=== TASK ===
A faithful, word-for-word copy of the data below is required, without pictures.

=== EXERCISE MATERIALS ===
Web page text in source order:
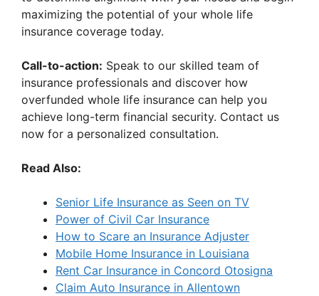
maximizing the potential of your whole life
insurance coverage today.
Call-to-action: Speak to our skilled team of
insurance professionals and discover how
overfunded whole life insurance can help you
achieve long-term financial security. Contact us
now for a personalized consultation.
Read Also:
Senior Life Insurance as Seen on TV
Power of Civil Car Insurance
How to Scare an Insurance Adjuster
Mobile Home Insurance in Louisiana
Rent Car Insurance in Concord Otosigna
Claim Auto Insurance in Allentown
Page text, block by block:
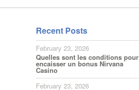
Recent Posts
February 23, 2026
Quelles sont les conditions pour
encaisser un bonus Nirvana
Casino
February 23, 2026
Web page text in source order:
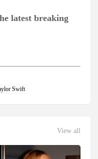
latest breaking
Swift
View all
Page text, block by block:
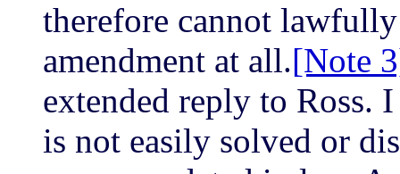
therefore cannot
amendment at all.[Note
extended reply to Ross.
is not easily solved or
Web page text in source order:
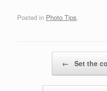
Posted in Photo Tips.
← Set the
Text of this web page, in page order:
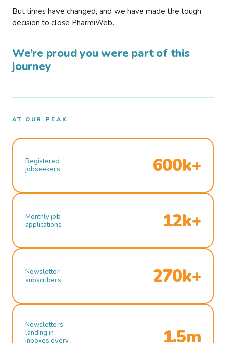
But times have changed, and we have made the tough
decision to close PharmiWeb.
We’re proud you were part of this
journey
AT OUR PEAK
Registered
jobseekers
600k+
Monthly job
applications
12k+
Newsletter
subscribers
270k+
Newsletters
landing in
inboxes every
1.5m
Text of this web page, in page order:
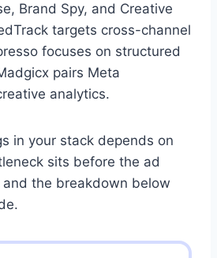
Brand Spy, and Creative
targets cross-channel
focuses on structured
pairs Meta
analytics.
in your stack depends on
sits before the ad
the breakdown below
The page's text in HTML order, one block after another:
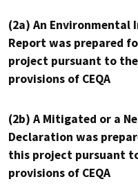
(2a) An Environmental
Report was prepared
project pursuant to the
provisions of CEQA
(2b) A Mitigated or a
Declaration was
this project pursuant
provisions of CEQA
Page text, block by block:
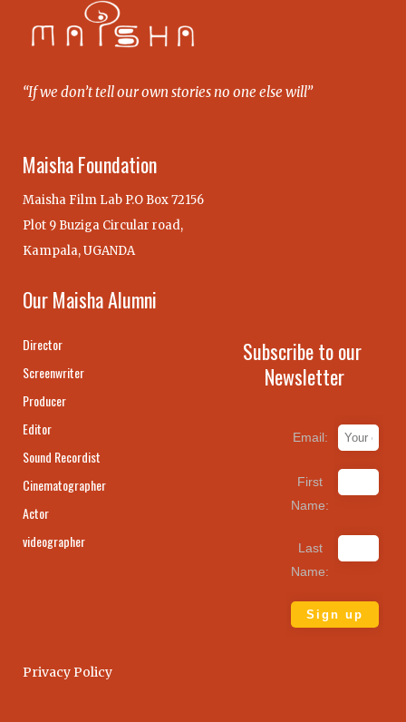
“If we don’t tell our own stories no one else will”
Maisha Foundation
Maisha Film Lab P.O Box 72156
Plot 9 Buziga Circular road,
Kampala, UGANDA
Our Maisha Alumni
Director
Screenwriter
Producer
Editor
Sound Recordist
Cinematographer
Actor
videographer
Subscribe to our
Newsletter
Email:
First
Name:
Last
Name:
Privacy Policy
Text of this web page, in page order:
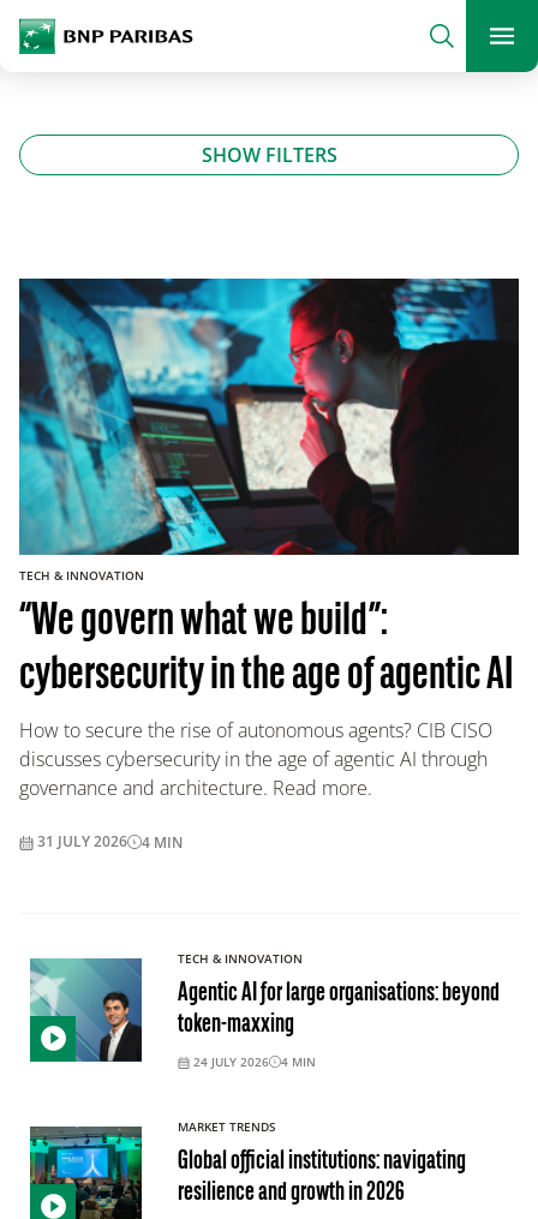
BNP Paribas
Search
SEARCH
SHOW FILTERS
TECH & INNOVATION
“We govern what we build”:
cybersecurity in the age of agentic AI
How to secure the rise of autonomous agents? CIB CISO
discusses cybersecurity in the age of agentic AI through
governance and architecture. Read more.
31 JULY 2026 4 MIN
TECH & INNOVATION
Agentic AI for large organisations: beyond
token-maxxing
24 JULY 2026 4 MIN
MARKET TRENDS
Global official institutions: navigating
resilience and growth in 2026
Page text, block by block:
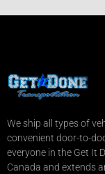
We ship all types of
convenient door-to-
everyone in the Get It
Canada and extends
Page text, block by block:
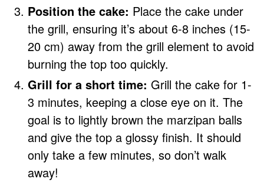
Position the cake: Place the cake under
the grill, ensuring it’s about 6-8 inches (15-
20 cm) away from the grill element to avoid
burning the top too quickly.
Grill for a short time: Grill the cake for 1-
3 minutes, keeping a close eye on it. The
goal is to lightly brown the marzipan balls
and give the top a glossy finish. It should
only take a few minutes, so don’t walk
away!
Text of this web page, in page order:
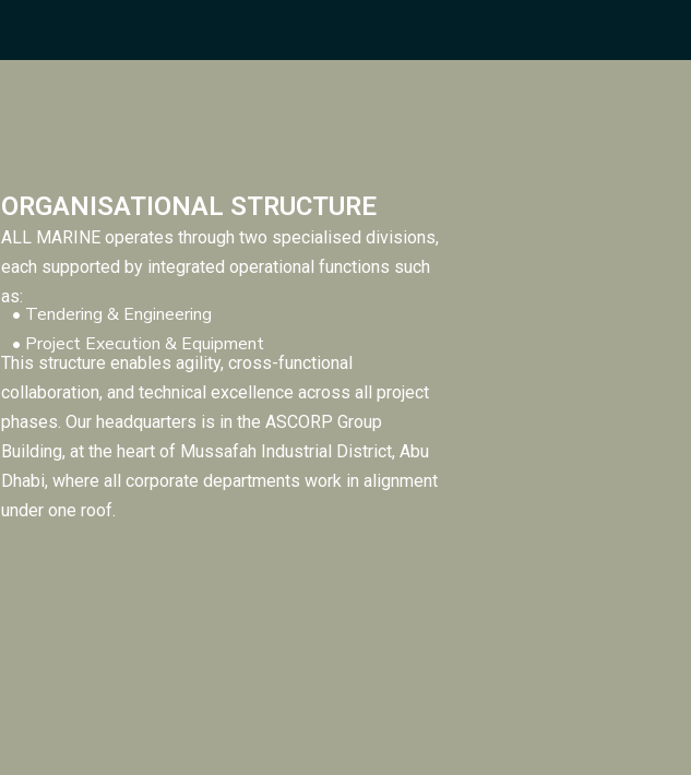
ORGANISATIONAL STRUCTURE
ALL MARINE operates through two specialised divisions,
each supported by integrated operational functions such
as:
• Tendering & Engineering
• Project Execution & Equipment
This structure enables agility, cross-functional
collaboration, and technical excellence across all project
phases. Our headquarters is in the ASCORP Group
Building, at the heart of Mussafah Industrial District, Abu
Dhabi, where all corporate departments work in alignment
under one roof.

=== RESPONSE TO THIS EXERCISE ===
Web page text in source order:
maximizing the potential of your whole life
insurance coverage today.
Call-to-action: Speak to our skilled team of
insurance professionals and discover how
overfunded whole life insurance can help you
achieve long-term financial security. Contact us
now for a personalized consultation.
Read Also:
Senior Life Insurance as Seen on TV
Power of Civil Car Insurance
How to Scare an Insurance Adjuster
Mobile Home Insurance in Louisiana
Rent Car Insurance in Concord Otosigna
Claim Auto Insurance in Allentown
Page text, block by block:
Recent Posts
February 23, 2026
Quelles sont les conditions pour
encaisser un bonus Nirvana
Casino
February 23, 2026
Web page text in source order:
latest breaking
Swift
View all
Page text, block by block:
therefore cannot
amendment at all.[Note
extended reply to Ross.
is not easily solved or
Web page text in source order:
Posted in Photo Tips.
← Set the
Text of this web page, in page order:
But times have changed, and we have made the tough
decision to close PharmiWeb.
We’re proud you were part of this
journey
AT OUR PEAK
Registered
jobseekers
600k+
Monthly job
applications
12k+
Newsletter
subscribers
270k+
Newsletters
landing in
inboxes every
1.5m
Text of this web page, in page order:
Brand Spy, and Creative
targets cross-channel
focuses on structured
pairs Meta
analytics.
in your stack depends on
sits before the ad
the breakdown below
The page's text in HTML order, one block after another:
(2a) An Environmental
Report was prepared
project pursuant to the
provisions of CEQA
(2b) A Mitigated or a
Declaration was
this project pursuant
provisions of CEQA
Page text, block by block:
“If we don’t tell our own stories no one else will”
Maisha Foundation
Maisha Film Lab P.O Box 72156
Plot 9 Buziga Circular road,
Kampala, UGANDA
Our Maisha Alumni
Director
Screenwriter
Producer
Editor
Sound Recordist
Cinematographer
Actor
videographer
Subscribe to our
Newsletter
Email:
First
Name:
Last
Name:
Privacy Policy
Text of this web page, in page order:
BNP Paribas
Search
SEARCH
SHOW FILTERS
TECH & INNOVATION
“We govern what we build”:
cybersecurity in the age of agentic AI
How to secure the rise of autonomous agents? CIB CISO
discusses cybersecurity in the age of agentic AI through
governance and architecture. Read more.
31 JULY 2026 4 MIN
TECH & INNOVATION
Agentic AI for large organisations: beyond
token-maxxing
24 JULY 2026 4 MIN
MARKET TRENDS
Global official institutions: navigating
resilience and growth in 2026
Page text, block by block:
We ship all types of
convenient door-to-
everyone in the Get It
Canada and extends
Page text, block by block:
Position the cake: Place the cake under
the grill, ensuring it’s about 6-8 inches (15-
20 cm) away from the grill element to avoid
burning the top too quickly.
Grill for a short time: Grill the cake for 1-
3 minutes, keeping a close eye on it. The
goal is to lightly brown the marzipan balls
and give the top a glossy finish. It should
only take a few minutes, so don’t walk
away!
Text of this web page, in page order:
ORGANISATIONAL STRUCTURE
ALL MARINE operates through two specialised divisions,
each supported by integrated operational functions such
as:
• Tendering & Engineering
• Project Execution & Equipment
This structure enables agility, cross-functional
collaboration, and technical excellence across all project
phases. Our headquarters is in the ASCORP Group
Building, at the heart of Mussafah Industrial District, Abu
Dhabi, where all corporate departments work in alignment
under one roof.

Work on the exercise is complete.